§ **Problem details**: Which lines below include the string "Railway"? Please show each one.

Stored items from a collection
===============

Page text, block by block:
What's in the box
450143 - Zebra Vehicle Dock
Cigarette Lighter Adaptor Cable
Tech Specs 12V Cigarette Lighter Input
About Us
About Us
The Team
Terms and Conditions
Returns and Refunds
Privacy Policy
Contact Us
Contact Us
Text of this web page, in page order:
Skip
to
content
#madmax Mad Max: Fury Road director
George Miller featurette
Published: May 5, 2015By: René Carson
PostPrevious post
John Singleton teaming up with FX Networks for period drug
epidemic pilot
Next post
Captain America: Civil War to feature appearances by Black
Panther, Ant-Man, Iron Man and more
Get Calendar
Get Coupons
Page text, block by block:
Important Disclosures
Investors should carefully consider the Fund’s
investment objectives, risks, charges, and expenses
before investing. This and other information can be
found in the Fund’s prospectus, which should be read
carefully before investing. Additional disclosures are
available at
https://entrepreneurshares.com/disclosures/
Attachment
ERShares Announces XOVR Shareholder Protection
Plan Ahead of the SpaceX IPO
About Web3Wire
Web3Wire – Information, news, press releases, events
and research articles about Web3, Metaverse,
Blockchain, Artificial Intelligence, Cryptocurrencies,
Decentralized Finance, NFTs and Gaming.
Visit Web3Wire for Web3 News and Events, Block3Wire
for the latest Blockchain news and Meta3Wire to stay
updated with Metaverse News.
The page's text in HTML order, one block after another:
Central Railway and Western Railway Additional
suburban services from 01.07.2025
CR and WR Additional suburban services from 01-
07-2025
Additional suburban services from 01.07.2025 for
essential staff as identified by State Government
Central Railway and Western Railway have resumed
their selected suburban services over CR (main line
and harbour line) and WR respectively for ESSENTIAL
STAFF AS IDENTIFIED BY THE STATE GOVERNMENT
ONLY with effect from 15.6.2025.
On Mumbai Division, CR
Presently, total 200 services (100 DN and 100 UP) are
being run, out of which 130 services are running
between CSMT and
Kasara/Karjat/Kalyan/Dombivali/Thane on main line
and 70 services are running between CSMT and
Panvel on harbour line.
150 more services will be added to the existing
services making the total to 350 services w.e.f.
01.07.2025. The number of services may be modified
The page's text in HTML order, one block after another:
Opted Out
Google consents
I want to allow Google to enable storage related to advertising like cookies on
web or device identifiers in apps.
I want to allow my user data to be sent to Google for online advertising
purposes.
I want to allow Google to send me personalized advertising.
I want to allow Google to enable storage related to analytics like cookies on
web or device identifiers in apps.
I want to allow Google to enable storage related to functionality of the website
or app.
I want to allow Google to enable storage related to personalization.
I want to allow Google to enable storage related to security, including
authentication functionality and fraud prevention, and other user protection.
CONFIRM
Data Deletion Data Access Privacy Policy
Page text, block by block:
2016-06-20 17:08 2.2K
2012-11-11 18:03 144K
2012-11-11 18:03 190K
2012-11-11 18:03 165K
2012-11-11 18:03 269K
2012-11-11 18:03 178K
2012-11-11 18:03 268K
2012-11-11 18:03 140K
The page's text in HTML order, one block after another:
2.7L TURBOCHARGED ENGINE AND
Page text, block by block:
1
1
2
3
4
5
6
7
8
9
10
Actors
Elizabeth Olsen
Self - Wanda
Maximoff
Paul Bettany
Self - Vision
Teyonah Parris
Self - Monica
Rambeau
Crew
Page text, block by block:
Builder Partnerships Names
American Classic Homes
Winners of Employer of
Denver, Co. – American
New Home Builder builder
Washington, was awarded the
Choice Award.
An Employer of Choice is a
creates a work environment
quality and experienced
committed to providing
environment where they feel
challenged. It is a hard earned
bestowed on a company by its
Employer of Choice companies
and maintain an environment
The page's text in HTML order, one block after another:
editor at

===============

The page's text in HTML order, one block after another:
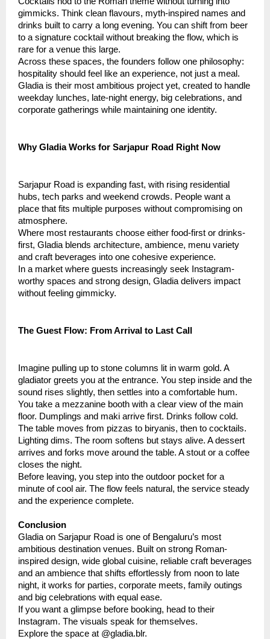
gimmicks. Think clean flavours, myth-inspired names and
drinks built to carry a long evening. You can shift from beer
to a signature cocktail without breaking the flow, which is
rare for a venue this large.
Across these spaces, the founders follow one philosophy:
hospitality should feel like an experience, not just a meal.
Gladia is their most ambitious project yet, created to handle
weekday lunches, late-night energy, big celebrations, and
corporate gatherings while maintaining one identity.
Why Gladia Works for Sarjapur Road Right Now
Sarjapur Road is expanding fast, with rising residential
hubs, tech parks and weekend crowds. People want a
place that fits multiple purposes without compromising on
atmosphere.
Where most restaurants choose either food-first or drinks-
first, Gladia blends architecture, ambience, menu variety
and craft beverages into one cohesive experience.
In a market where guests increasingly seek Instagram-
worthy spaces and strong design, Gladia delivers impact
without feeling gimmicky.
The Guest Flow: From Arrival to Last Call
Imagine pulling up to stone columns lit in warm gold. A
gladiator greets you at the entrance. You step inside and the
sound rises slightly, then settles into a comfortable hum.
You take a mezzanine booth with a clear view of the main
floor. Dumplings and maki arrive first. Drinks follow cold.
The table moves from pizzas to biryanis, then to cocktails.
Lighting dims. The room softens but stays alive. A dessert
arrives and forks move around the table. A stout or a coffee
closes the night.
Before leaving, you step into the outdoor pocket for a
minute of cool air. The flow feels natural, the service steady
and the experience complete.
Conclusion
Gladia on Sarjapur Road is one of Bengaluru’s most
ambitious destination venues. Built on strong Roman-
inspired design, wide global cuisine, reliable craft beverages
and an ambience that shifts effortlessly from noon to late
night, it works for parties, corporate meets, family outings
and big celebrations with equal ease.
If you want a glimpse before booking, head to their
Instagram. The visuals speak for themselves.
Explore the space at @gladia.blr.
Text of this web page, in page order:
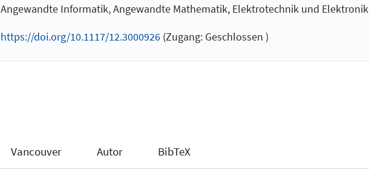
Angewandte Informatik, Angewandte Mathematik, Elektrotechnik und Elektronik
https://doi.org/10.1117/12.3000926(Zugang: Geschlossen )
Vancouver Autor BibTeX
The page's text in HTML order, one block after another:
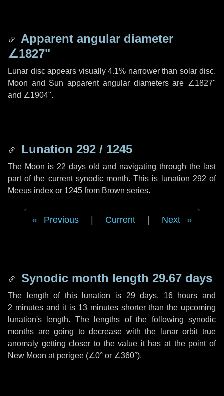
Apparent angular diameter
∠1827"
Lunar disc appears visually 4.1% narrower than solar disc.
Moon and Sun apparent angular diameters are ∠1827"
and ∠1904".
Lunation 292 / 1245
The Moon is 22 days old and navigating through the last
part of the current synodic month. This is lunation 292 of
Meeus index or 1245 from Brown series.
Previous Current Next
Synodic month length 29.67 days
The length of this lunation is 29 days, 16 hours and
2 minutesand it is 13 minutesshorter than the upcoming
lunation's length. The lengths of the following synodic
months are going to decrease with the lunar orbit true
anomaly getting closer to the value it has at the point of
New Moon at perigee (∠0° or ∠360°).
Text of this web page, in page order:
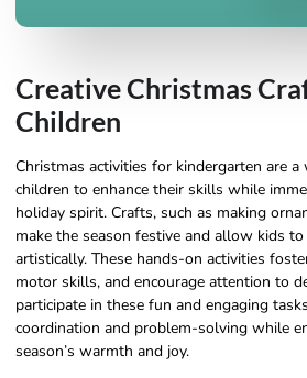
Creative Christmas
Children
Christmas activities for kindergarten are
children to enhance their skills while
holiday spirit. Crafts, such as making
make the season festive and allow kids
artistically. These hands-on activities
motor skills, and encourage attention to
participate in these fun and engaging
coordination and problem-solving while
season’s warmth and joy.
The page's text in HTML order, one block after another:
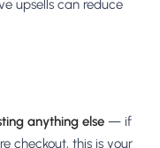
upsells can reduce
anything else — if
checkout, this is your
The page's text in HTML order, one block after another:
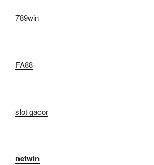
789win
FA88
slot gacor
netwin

===============

§ **Problem solution**:
Central Railway and Western Railway Additional
Central Railway and Western Railway have resumed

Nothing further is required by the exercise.